The Chichester Macbeth

A week ago last Wednesday evening I took a trip to Brooklyn and left my world. A friend and I went to the Brooklyn Academy of Music's Paul Harvey Theater and saw the Chichester Festival Theatre's production of Macbeth.

Just to get this out of the way: that was one of the (and possibly the) best production(s) of Shakespeare I have ever seen. I just know that I'm still openmouthed, days later, when I spend any time thinking about the show.

The Production

I have some small background from long ago in technical theater. As a result, probably the first thing I see is the set and lighting design. I never worked in sound, so although I'll notice extremely good, very interesting or abysmally bad sound work, I won't really register good, solid production work. One of the first things you can analyze about a Shakespeare production is the choice of sets. The original stagings at The Globe Theatre were, if history is to be believed, minimally built and propped, eschewing realism for production flexibility. As Shakespeare migrated to film, however, increasingly realistic (or even location) sets came into use as the technology made this possible. Modern theater productions, with their access to advanced staging technology, have a dizzying choice of styles. Some shows remain minimalist; others make clever use of a limited number of detailed sets, and some become interpretive - using scenery and props deliberately different from those which Shakespeare and his troupe would have had.

There are a few reasons a show might go the interpretive route. One is that the adaptation of the show to a 'new' or 'non-period' production is, in itself, one of the dimensions in which modern productions of Shakespeare can differentiate themselves without changing the actual text of the play. Sets and costumes can be used to evoke particular sets of imagery and ideas in the audience; in fact, mere hints, when done skillfully, can serve as 'shorthand' for entire realms of transposition.

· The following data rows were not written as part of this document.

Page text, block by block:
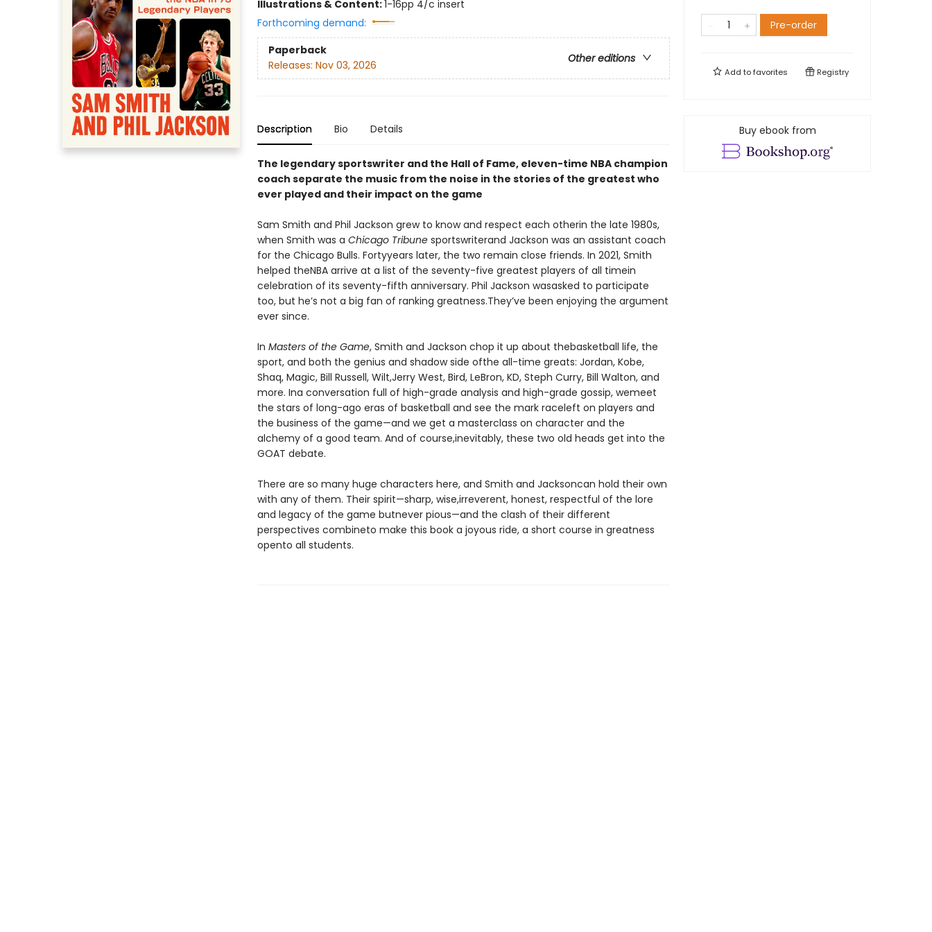
Illustrations & Content:1-16pp 4/c insert
Forthcoming demand:
Paperback
Other editions
Releases: Nov 03, 2026
Description Bio Details
The legendary sportswriter and the Hall of Fame, eleven-time NBA champion
coach separate the music from the noise in the stories of the greatest who
ever played and their impact on the game
Sam Smith and Phil Jackson grew to know and respect each otherin the late 1980s,
when Smith was a Chicago Tribune sportswriterand Jackson was an assistant coach
for the Chicago Bulls. Fortyyears later, the two remain close friends. In 2021, Smith
helped theNBA arrive at a list of the seventy-five greatest players of all timein
celebration of its seventy-fifth anniversary. Phil Jackson wasasked to participate
too, but he’s not a big fan of ranking greatness.They’ve been enjoying the argument
ever since.
In Masters of the Game, Smith and Jackson chop it up about thebasketball life, the
sport, and both the genius and shadow side ofthe all-time greats: Jordan, Kobe,
Shaq, Magic, Bill Russell, Wilt,Jerry West, Bird, LeBron, KD, Steph Curry, Bill Walton, and
more. Ina conversation full of high-grade analysis and high-grade gossip, wemeet
the stars of long-ago eras of basketball and see the mark raceleft on players and
the business of the game—and we get a masterclass on character and the
alchemy of a good team. And of course,inevitably, these two old heads get into the
GOAT debate.
There are so many huge characters here, and Smith and Jacksoncan hold their own
with any of them. Their spirit—sharp, wise,irreverent, honest, respectful of the lore
and legacy of the game butnever pious—and the clash of their different
perspectives combineto make this book a joyous ride, a short course in greatness
opento all students.
Pre-order
Add tofavorites Registry
Buy ebook from
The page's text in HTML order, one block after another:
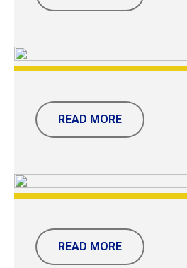
READ MORE
READ MORE
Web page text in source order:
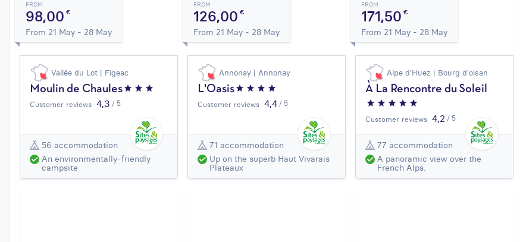
FROM
98,00€
From 21 May - 28 May
Vallée du Lot | Figeac
Moulin de Chaules
Customer reviews 4,3 / 5
56 accommodation
An environmentally-friendly
campsite
FROM
126,00€
From 21 May - 28 May
Annonay | Annonay
L'Oasis
Customer reviews 4,4 / 5
71 accommodation
Up on the superb Haut Vivarais
Plateaux
FROM
171,50€
From 21 May - 28 May
Alpe d'Huez | Bourg d'oisan
À La Rencontre du Soleil
Customer reviews 4,2 / 5
77 accommodation
A panoramic view over the
French Alps.
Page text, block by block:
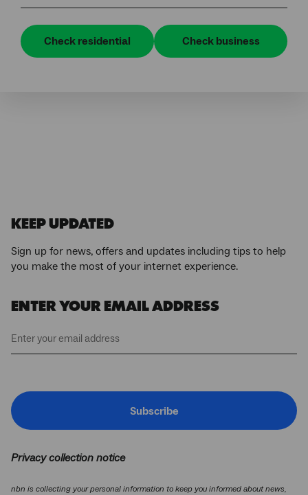
Check residential Check business
KEEP UPDATED
Sign up for news, offers and updates including tips to help
you make the most of your internet experience.
ENTER YOUR EMAIL ADDRESS
Subscribe
Privacy collection notice
nbn is collecting your personal information to keep you informed about news,
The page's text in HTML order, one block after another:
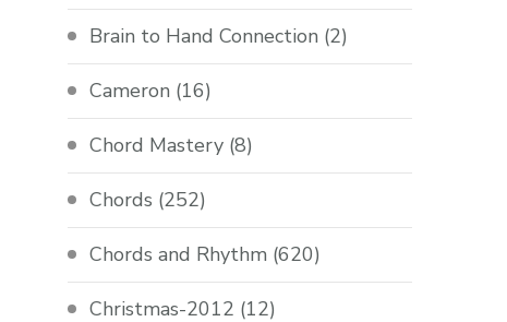
Brain to Hand Connection (2)
Cameron (16)
Chord Mastery (8)
Chords (252)
Chords and Rhythm (620)
Christmas-2012 (12)
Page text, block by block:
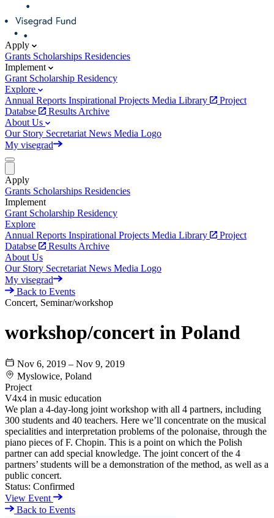
Apply
Grants Scholarships Residencies
Implement
Grant Scholarship Residency
Explore
Annual Reports Inspirational Projects Media Library
Project
Databse
Results Archive
About Us
Our Story Secretariat News Media Logo
My visegrad
Apply
Grants Scholarships Residencies
Implement
Grant Scholarship Residency
Explore
Annual Reports Inspirational Projects Media Library
Project
Databse
Results Archive
About Us
Our Story Secretariat News Media Logo
My visegrad
Back to Events
Concert, Seminar/workshop
workshop/concert in Poland
Nov 6, 2019 – Nov 9, 2019
Myslowice, Poland
Project
V4x4 in music education
We plan a 4-day-long joint workshop with all 4 partners, including
300 students and 40 teachers. Here we’ll concentrate on the musical
specialities and interpretation problems of the polonaise, through the
piano pieces of F. Chopin. This is a point on which the Polish
partner can add special knowledge. The joint concert of the 4
partners’ students will be a demonstration of the method, as well as a
public concert.
Status: Confirmed
View Event
Back to Events
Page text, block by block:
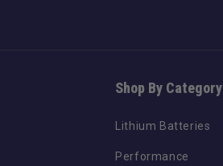
Shop By Category
Lithium Batteries
Performance
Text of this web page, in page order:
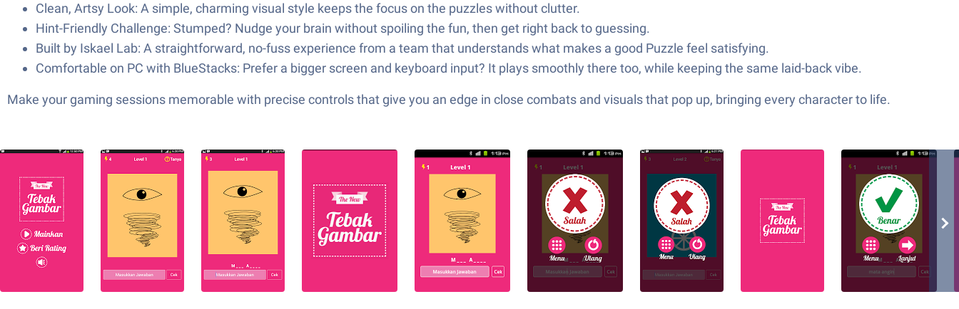
Clean, Artsy Look: A simple, charming visual style keeps the focus on the puzzles without clutter.
Hint-Friendly Challenge: Stumped? Nudge your brain without spoiling the fun, then get right back to guessing.
Built by Iskael Lab: A straightforward, no-fuss experience from a team that understands what makes a good Puzzle feel satisfying.
Comfortable on PC with BlueStacks: Prefer a bigger screen and keyboard input? It plays smoothly there too, while keeping the same laid-back vibe.
Make your gaming sessions memorable with precise controls that give you an edge in close combats and visuals that pop up, bringing every character to life.
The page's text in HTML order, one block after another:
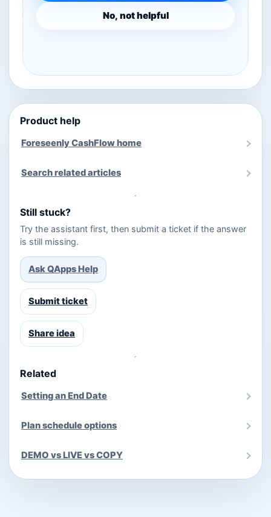
No, not helpful
Product help
Foreseenly CashFlow home
Search related articles
Still stuck?
Try the assistant first, then submit a ticket if the answer
is still missing.
Ask QApps Help
Submit ticket
Share idea
Related
Setting an End Date
Plan schedule options
DEMO vs LIVE vs COPY
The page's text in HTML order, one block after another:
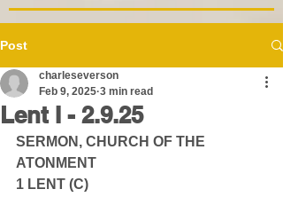
Post
Lent I - 2.9.25
charleseverson
Feb 9, 2025 3 min read
SERMON, CHURCH OF THE
ATONMENT
1 LENT (C)
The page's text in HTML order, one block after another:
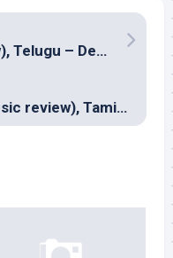
Mr.Perfect (Music review), Telugu – Devi Sri Prasad
Kadhal 2 Kalyanam (Music review), Tamil – Yuvan Shankar Raja
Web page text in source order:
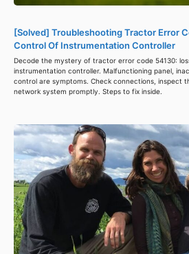
[Solved] Troubleshooting Tractor Error
Control Of Instrumentation Controller
Decode the mystery of tractor error code 54130:
instrumentation controller. Malfunctioning panel,
control are symptoms. Check connections, inspect
network system promptly. Steps to fix inside.
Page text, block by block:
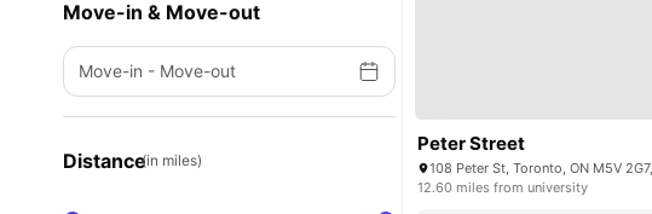
Move-in & Move-out
Move-in - Move-out
Distance(in miles)
Peter Street
108 Peter St, Toronto, ON M5V
12.60 miles from university
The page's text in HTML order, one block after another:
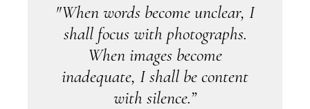
"When words become unclear, I
shall focus with photographs.
When images become
inadequate, I shall be content
with silence.”
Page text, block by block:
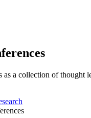
as a collection of thought
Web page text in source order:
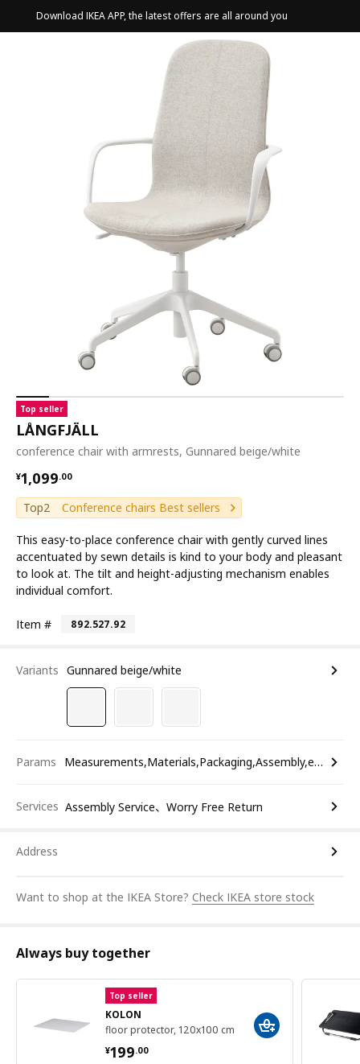
Download IKEA APP, the latest offers are all around you
Top seller
LÅNGFJÄLL
conference chair with armrests, Gunnared beige/white
¥1,099.00
¥ 1099.00
Top2 Conference chairs Best sellers
This easy-to-place conference chair with gently curved lines
accentuated by sewn details is kind to your body and pleasant
to look at. The tilt and height-adjusting mechanism enables
individual comfort.
Item # 892.527.92
Variants Gunnared beige/white
Params Measurements,Materials,Packaging,Assembly,etc.
Services Assembly Service、Worry Free Return
Address
Want to shop at the IKEA Store? Check IKEA store stock
Always buy together
Top seller
KOLON
floor protector, 120x100 cm
¥199.00
¥ 199.00
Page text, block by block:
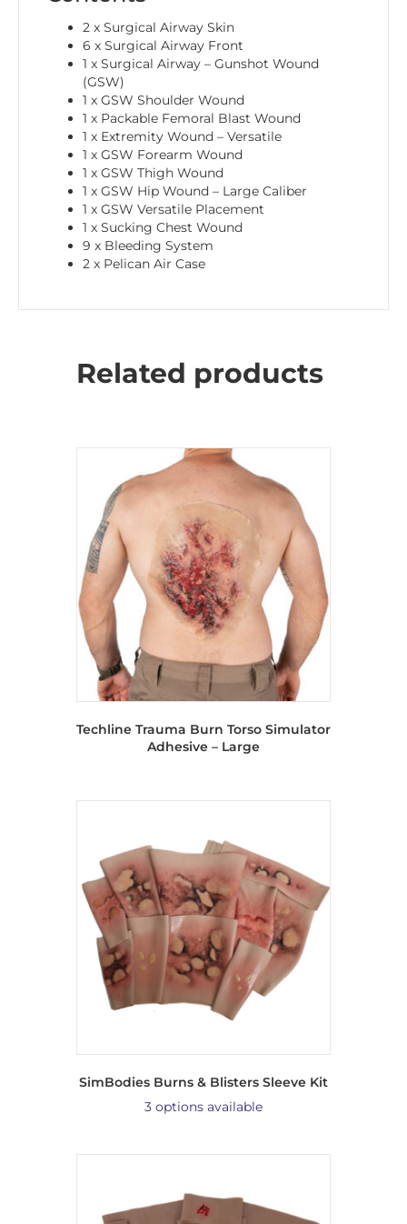
2 x Surgical Airway Skin
6 x Surgical Airway Front
1 x Surgical Airway – Gunshot Wound
(GSW)
1 x GSW Shoulder Wound
1 x Packable Femoral Blast Wound
1 x Extremity Wound – Versatile
1 x GSW Forearm Wound
1 x GSW Thigh Wound
1 x GSW Hip Wound – Large Caliber
1 x GSW Versatile Placement
1 x Sucking Chest Wound
9 x Bleeding System
2 x Pelican Air Case
Related products
Techline Trauma Burn Torso Simulator
Adhesive – Large
SimBodies Burns & Blisters Sleeve Kit
3 options available
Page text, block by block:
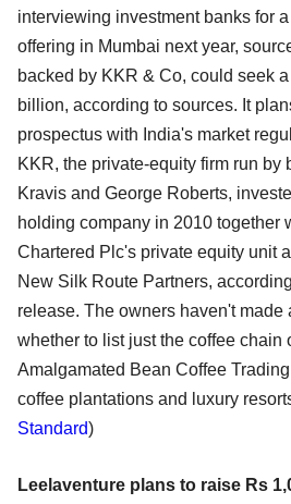
interviewing investment banks for
offering in Mumbai next year,
backed by KKR & Co, could seek
billion, according to sources. It
prospectus with India's market
KKR, the private-equity firm run by
Kravis and George Roberts,
holding company in 2010 together
Chartered Plc's private equity unit
New Silk Route Partners,
release. The owners haven't made
whether to list just the coffee chain
Amalgamated Bean Coffee
coffee plantations and luxury
Standard)
Leelaventure plans to raise Rs
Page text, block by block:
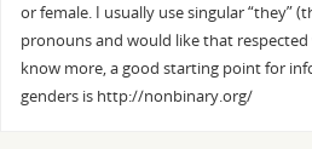
or female. I usually use singular “they”
pronouns and would like that
know more, a good starting point for
genders is http://nonbinary.org/
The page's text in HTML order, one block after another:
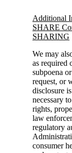
Additional
SHARE
SHARING
We may
as required
subpoena
request, or
disclosure
necessary
rights,
law
regulatory
consumer
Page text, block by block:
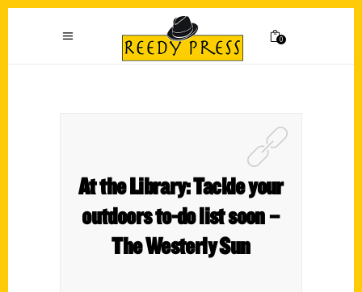
0
At the Library: Tackle your
outdoors to-do list soon –
The Westerly Sun
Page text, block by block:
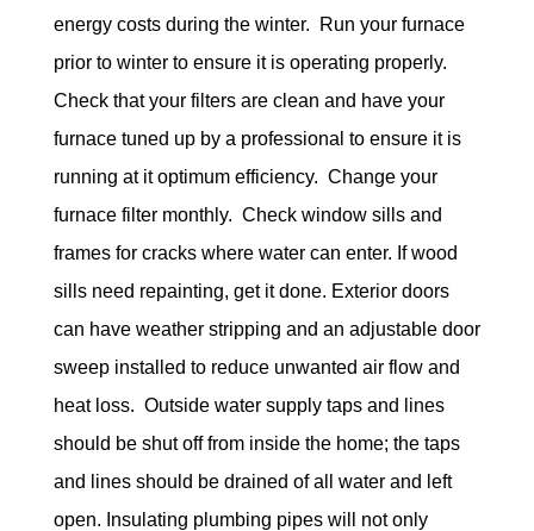
energy costs during the winter. Run your furnace
prior to winter to ensure it is operating properly.
Check that your filters are clean and have your
furnace tuned up by a professional to ensure it is
running at it optimum efficiency. Change your
furnace filter monthly. Check window sills and
frames for cracks where water can enter. If wood
sills need repainting, get it done. Exterior doors
can have weather stripping and an adjustable door
sweep installed to reduce unwanted air flow and
heat loss. Outside water supply taps and lines
should be shut off from inside the home; the taps
and lines should be drained of all water and left
open. Insulating plumbing pipes will not only

This is the path that Rupert Goold appears to have taken. When you file into the theater to be seated, the set is visible, with no curtains. The Paul Harvey theater has a low stage, with seating rising from the stage and the front seats on a level with the performer's floor. For this show, a single room has been constructed on the stage. But even before that is clear, I have to talk about the lights.

The entire height of the stage area, reaching all the way to the arch of the proscenium, is bared. The walls of the room at the bottom extend upwards to infinity, painted matte black to deaden them out of view, but no curtains or drops are used. As a result, the room that the stage contains would normally soar upwards, an open cathedral-like space.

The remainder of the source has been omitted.